61岁的哥哥退休后,患了半身不遂,不能走路,说话困难。轮椅上的哥哥看到志远进屋,想打声招呼,站起来迎接,可是试了几试没有成功,嘴里着急地发出“呜、呜”的声音,泪水也随之流出来。

嫂子说:“你和李莉好长时间没有回来了,你哥不能说,也不能动,常常用手比划着,表达想念你们的心愿。”

志远听了这话,心里发酸,眼睛发涩,很难过。当年,哥哥是部队的首长,多么英武啊,说话铿锵有力,走路腰板挺直,如今轮椅长伴,生活不能自理,岁月和病魔真是无情!

志远向哥哥详细汇报了近几年的经历,讲述的口气轻松而愉快,只说成绩和喜悦,不说苦楚和磨难。

哥哥听了,很欣慰,不停地伸出大拇指以示赞许。哥哥也是志远的引路人、恩人,对他的人生成长有一定的帮助。

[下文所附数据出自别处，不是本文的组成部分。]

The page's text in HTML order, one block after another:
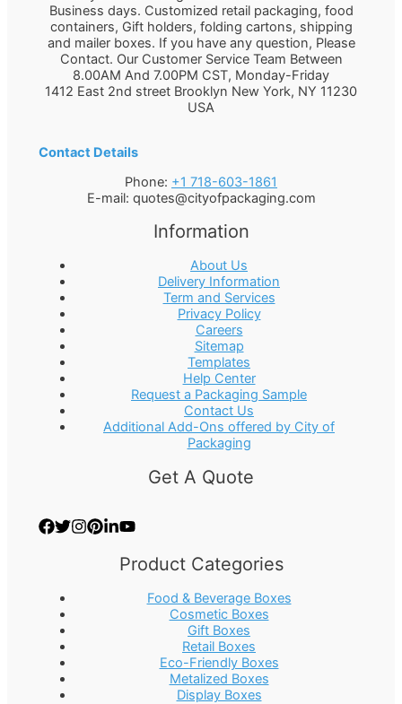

记得那一年的深秋,天蒙蒙亮。哥哥起了一大早,在院子里散步,看到一个年轻人正在院里扫地,这个时间点,许多战士还在睡觉呢。这一幕给哥哥留下了很好的印象,经打听,才知年轻人叫志远,又经过一段时间的观察,觉得志远是可塑之才,便调到自己身边当通讯员。志远在老家乡镇当通讯员时,也是因为聪明、勤快、吃苦耐劳,深得领导和同事的喜爱。志远到了哥哥身边,仍保持少说多做的良好习惯,除了做好文书和警卫等分内的活,还包揽洗衣、做饭等家务活,完全把自己融入到哥哥的家庭中。人心换人心,哥哥也把志远当作兄弟一般照顾和培养,每到北京开会,都会买回一些书让志远看;逢年过节,还会买些土特产,让志远寄回老家,给父母尽孝心。后来,哥哥把志远派到建三江建设粮仓,去之前,特意告诉志远说,王震将军曾带领10万转业官兵,开进了建三江这片没有地名的亘古荒原,拉开了北大荒开发的序幕,此后年年汇聚来自五湖四海的人们,有农垦战士、知识青年、移民等,北大荒精神鼓舞着一代代人,一定要好好干。志远没有辜负哥哥的希望,在建三江一干就是两年,没有房,就在一片荒地上搭起帐篷,组装活动板房,夏天热,屋里通风不好,闷得透不过气来,难以入眠;冬天冷,零下30多度,西北风一吹,风雪漫天,手脚冻得发木发麻。志远没有退却和怨言,兢兢业业,任劳任怨,圆满完成了交给自己的任务。哥哥不但关心志远的成长,对个人的事也关心备至,把妹妹李莉介绍给志远。李莉的父母去世早,长兄为父,她认为哥哥看好的人,一定错不了,和志远经过一段时间的接触,喜结良缘。

哥哥的恩情让志远心存感激,每每回吉林,总要来看望,陪同哥哥说说话。这一次,他在哥哥家吃了一顿饭,仍像当年一样,麻利地和面,擀面条,做了几个拿手的菜,一口一口地喂哥哥吃饭,以尽心意。

志远这次回中原市及吉林两地,感受到一种浓浓的友情,这如强劲的东风,鼓满他前行的风帆,返回企业后,立即着手下一步工作的开展。